LLM tools / functions are really effective

One thing that does work well is LLM tool use, for example OpenAI functions. In this pattern you hand the model a list of tools/functions it can use when you prompt. This mostly solves the problem of getting structured output from LLMs, but even more than that the function selection is impressive. In other words, if you give the model a list of specific possible actions, it’s good at picking the right action. Butterfish uses functions to drive the agent mode, i.e. the model can choose between running a command, asking for clarification, or exiting, and this strategy works well (it’s the what command to run that is hard). I’ll definitely use the function strategy in the future.

On code manipulation

When I started writing Butterfish I wanted to experiment with using LLMs to work with software projects.
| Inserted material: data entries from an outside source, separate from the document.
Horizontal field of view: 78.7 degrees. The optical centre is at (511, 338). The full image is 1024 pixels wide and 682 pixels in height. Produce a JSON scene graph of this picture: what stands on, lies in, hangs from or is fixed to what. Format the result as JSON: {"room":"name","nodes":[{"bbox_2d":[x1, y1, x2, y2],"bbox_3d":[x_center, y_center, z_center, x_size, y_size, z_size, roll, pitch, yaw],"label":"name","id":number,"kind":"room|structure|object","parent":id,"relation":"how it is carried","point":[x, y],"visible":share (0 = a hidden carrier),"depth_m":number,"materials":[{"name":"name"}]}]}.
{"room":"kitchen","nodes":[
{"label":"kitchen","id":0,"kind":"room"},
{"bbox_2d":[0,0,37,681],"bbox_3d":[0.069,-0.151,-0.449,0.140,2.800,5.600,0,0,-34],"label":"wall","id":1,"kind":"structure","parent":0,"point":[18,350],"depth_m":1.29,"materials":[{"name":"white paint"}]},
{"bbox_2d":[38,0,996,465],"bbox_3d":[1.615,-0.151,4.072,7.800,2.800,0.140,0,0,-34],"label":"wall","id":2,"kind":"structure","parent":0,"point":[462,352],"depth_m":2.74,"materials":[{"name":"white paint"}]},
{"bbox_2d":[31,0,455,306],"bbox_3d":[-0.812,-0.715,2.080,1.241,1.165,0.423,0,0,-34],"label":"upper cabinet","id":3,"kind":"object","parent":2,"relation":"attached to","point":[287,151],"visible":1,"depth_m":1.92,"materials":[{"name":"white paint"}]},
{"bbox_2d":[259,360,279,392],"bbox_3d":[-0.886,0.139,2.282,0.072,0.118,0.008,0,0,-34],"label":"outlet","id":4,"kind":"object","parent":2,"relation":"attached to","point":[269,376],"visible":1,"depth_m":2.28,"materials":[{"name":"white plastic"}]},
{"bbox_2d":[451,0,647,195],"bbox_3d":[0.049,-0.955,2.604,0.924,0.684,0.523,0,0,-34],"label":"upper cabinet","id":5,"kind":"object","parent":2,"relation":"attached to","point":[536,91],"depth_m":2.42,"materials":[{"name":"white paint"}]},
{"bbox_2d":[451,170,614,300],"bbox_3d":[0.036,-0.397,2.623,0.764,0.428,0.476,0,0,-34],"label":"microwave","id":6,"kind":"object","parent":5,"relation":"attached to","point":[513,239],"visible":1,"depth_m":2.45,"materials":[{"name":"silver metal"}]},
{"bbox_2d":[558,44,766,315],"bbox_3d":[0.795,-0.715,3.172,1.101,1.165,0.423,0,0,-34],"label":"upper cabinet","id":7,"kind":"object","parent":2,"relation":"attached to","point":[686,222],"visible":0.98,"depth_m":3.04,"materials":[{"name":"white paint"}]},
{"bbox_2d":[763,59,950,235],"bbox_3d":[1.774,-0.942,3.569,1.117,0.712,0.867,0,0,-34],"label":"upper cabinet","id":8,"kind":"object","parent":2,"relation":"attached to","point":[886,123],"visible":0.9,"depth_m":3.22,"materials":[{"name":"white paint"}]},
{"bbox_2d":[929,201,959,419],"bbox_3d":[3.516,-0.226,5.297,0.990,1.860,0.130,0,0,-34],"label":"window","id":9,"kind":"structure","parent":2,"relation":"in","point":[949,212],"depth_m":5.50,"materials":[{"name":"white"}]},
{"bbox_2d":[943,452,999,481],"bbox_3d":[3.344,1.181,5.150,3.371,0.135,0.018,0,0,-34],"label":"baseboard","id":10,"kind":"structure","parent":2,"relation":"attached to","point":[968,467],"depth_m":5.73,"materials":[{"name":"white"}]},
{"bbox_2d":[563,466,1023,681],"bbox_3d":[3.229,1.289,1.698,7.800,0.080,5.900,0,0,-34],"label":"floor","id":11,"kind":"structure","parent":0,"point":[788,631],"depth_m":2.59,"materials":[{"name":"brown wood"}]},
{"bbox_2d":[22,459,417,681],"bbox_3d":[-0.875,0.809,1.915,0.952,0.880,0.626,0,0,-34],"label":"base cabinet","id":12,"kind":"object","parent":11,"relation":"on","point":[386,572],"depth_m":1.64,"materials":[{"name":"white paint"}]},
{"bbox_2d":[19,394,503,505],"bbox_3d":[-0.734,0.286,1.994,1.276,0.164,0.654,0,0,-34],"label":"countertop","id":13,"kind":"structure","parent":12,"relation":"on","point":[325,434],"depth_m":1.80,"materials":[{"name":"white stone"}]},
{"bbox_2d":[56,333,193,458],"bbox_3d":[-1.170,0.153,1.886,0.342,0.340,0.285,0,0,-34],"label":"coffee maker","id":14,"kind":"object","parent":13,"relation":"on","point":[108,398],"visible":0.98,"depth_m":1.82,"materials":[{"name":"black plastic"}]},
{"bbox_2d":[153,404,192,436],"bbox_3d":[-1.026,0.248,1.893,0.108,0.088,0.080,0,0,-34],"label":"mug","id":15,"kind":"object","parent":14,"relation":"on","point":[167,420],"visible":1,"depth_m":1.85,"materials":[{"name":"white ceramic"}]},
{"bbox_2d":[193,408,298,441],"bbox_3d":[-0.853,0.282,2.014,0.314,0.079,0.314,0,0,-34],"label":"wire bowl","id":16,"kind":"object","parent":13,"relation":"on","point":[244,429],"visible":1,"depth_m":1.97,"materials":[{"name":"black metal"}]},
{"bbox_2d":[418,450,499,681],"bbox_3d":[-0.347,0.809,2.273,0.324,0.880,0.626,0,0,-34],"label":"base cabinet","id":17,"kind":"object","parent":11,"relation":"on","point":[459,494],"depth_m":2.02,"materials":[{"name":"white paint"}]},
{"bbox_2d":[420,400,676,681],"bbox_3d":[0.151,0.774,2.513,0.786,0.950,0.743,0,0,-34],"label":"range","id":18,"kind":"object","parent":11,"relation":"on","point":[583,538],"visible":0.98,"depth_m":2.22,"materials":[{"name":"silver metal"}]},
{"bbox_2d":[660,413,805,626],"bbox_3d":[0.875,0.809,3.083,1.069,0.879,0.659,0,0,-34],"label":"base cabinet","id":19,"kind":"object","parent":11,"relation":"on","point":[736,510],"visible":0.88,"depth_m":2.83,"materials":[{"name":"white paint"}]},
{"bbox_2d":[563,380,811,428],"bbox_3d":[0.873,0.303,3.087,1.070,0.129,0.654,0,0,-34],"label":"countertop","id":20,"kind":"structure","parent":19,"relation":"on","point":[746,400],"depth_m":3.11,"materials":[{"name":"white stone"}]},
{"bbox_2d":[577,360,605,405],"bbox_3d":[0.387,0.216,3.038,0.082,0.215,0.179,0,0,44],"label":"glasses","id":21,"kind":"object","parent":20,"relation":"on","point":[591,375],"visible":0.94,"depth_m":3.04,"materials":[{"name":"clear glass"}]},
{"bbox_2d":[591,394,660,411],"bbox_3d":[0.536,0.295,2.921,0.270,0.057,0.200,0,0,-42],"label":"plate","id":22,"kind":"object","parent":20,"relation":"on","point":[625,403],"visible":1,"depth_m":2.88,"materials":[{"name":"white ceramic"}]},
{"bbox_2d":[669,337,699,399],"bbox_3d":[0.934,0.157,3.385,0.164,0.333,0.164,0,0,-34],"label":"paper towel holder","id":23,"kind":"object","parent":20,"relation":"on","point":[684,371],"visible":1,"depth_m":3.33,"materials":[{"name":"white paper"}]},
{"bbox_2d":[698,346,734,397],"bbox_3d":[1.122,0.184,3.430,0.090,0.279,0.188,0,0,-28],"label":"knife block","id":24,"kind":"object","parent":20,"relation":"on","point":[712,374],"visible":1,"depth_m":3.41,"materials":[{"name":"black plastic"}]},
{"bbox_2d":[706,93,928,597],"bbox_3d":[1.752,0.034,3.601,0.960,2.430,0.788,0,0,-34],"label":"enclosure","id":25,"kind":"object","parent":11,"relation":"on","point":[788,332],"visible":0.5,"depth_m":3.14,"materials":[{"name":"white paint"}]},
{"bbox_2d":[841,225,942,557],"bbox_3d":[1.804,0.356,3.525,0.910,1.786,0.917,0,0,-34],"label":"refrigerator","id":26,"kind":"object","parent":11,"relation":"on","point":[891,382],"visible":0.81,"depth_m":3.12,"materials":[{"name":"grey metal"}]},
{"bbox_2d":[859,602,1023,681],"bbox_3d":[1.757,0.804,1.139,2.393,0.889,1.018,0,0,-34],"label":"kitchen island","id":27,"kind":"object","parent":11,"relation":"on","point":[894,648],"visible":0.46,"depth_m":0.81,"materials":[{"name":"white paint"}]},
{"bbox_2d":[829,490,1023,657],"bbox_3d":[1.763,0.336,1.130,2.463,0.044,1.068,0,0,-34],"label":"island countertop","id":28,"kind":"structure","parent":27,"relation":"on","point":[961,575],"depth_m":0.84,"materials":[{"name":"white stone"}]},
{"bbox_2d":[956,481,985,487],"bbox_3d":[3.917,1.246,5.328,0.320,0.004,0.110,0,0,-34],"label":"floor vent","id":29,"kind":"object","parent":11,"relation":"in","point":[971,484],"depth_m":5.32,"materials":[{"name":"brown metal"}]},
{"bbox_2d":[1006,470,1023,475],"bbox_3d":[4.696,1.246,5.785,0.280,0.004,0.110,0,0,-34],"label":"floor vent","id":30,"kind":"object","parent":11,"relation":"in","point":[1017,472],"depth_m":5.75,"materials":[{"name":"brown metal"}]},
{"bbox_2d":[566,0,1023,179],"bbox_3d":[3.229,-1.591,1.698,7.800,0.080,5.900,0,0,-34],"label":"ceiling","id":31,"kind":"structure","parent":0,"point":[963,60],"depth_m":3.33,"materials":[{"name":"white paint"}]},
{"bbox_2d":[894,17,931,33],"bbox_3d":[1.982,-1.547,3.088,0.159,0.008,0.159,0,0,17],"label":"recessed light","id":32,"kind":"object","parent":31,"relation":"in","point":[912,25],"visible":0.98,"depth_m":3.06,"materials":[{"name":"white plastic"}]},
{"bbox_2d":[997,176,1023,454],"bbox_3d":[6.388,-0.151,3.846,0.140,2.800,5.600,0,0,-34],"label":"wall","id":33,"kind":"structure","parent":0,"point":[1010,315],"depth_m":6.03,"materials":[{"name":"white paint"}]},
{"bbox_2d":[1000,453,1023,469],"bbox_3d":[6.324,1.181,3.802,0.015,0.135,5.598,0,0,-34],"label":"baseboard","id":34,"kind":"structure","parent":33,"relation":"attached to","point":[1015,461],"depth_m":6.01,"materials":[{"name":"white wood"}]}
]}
If you have local code files, and a command line tool to call LLMs, you should be able to write and edit all your code that way, right? It turns out that doing software engineering purely with LLMs is a context engineering problem, plus an agent problem, plus requires subtle reasoning that is often outside the capabilities of current models. So ultimately I narrowed to focus on the command line problem set rather than worrying about tackling the overall software engineering problem.
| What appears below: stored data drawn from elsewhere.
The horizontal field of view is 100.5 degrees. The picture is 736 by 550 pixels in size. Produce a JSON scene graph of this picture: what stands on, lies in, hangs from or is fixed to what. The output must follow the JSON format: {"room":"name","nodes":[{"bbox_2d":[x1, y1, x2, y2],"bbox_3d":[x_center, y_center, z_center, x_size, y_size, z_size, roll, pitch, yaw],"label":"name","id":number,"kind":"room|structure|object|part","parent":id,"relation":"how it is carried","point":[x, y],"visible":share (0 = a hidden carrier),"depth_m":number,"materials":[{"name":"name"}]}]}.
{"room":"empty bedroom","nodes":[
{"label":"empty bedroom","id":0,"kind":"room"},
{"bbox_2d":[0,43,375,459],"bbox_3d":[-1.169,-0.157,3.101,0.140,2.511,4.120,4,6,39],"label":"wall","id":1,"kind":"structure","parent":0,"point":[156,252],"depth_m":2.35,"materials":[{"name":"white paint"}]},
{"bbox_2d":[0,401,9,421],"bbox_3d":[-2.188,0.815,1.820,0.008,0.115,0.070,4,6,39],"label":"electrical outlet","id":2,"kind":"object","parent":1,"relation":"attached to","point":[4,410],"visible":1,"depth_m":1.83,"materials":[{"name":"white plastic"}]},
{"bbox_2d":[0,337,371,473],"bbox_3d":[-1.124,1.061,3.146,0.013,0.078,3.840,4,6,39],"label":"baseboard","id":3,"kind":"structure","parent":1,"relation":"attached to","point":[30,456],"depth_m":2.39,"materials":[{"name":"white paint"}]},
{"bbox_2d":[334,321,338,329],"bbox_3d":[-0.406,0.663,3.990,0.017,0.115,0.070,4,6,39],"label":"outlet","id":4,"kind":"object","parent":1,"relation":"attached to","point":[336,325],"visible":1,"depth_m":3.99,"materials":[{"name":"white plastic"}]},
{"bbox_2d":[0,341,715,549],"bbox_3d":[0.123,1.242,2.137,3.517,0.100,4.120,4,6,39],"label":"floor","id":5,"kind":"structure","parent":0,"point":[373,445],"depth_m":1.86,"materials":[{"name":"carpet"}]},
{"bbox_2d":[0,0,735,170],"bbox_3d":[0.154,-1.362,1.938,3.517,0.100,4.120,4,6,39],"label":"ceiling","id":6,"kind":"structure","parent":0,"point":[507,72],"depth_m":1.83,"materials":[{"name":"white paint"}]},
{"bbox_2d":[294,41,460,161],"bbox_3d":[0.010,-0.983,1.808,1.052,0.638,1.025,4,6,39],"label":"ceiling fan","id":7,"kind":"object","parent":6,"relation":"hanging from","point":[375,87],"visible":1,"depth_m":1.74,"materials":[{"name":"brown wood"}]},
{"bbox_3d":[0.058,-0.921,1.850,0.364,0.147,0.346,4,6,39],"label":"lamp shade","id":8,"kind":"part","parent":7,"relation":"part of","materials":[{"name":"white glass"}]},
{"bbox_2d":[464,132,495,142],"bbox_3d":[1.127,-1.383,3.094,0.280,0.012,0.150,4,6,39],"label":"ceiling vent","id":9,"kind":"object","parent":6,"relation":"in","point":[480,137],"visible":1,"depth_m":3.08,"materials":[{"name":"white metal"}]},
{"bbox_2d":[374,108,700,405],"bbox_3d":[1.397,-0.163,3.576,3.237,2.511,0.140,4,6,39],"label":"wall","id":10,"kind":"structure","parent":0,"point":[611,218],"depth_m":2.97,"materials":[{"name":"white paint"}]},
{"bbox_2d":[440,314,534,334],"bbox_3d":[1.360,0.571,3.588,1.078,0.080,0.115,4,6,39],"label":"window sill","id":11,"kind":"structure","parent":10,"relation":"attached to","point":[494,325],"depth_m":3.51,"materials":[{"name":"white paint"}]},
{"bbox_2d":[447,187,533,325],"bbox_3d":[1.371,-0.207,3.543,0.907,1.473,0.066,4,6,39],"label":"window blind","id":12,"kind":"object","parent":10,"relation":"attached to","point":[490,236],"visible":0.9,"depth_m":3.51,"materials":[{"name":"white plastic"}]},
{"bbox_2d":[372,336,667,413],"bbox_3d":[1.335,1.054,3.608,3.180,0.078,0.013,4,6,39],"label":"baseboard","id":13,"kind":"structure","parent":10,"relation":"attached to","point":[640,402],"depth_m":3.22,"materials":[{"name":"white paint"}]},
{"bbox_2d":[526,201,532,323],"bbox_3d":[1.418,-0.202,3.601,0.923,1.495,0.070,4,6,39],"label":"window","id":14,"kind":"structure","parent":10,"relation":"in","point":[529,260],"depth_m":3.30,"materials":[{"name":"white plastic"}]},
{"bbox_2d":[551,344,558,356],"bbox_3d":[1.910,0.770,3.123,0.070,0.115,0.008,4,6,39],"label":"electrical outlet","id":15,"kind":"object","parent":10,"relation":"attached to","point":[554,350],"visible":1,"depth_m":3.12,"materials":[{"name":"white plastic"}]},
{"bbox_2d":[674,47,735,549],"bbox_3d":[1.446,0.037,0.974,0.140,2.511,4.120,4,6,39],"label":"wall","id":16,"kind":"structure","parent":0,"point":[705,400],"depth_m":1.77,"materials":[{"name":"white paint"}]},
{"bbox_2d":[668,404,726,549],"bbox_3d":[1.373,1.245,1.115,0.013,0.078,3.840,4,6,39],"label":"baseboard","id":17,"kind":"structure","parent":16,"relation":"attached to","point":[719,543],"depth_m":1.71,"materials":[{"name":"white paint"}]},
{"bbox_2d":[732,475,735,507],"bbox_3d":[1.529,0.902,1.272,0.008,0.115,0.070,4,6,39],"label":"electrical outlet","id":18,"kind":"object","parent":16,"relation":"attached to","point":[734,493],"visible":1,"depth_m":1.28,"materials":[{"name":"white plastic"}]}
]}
But I’m quite bullish on this space in general. In theory, software-focused agents should be easier to develop than other verticals because you can get programmatic feedback on actions. If the code is broken you’ll (probably) get an error! This should make it possible to automatically build training sets and iterate towards more and more capable software engineering models.

In the immediate term, the approach of Cursor and Sourcegraph Cody seem to be best, the strategy being to closely support the software developer rather than replacing them.

Why not a local model?

The most common feature request for Butterfish is to use a local model rather than OpenAI. A local model would allow prompting without internet and avoid transmitting potentially sensitive data to OpenAI. I’ve considered and experimented with local models but held off because of deployment complexity and because I've tuned the prompts carefully on GPT-3.5/4. I'd rather deliver a narrower product that works great than an infinitely pluggable thing that works just ok.

I value deployment simplicity highly. You should be able to install Butterfish with a single command, configuration should be easy. While there are now many pathways to deploy open source models like Llama 2 locally, I haven’t yet seen anything that easily gives you an optimal install and configuration on both MacOS and Linux. An ideal solution would be accessible to other processes via shared library and efficiently exploit local GPUs or the Apple Neural Engine with an model sized for local hardware. Someone should build this!

In Conclusion

My new coding environment is shell/Butterfish, vim, and a build in 3 separate tmux panes. I haven’t yet obviated myself as human programmer but perhaps that’s around the corner.

I’ve found Butterfish to be super useful for my own purposes, I’ve open sourced it with the hope that others might find it useful as well. Try it and send feedback!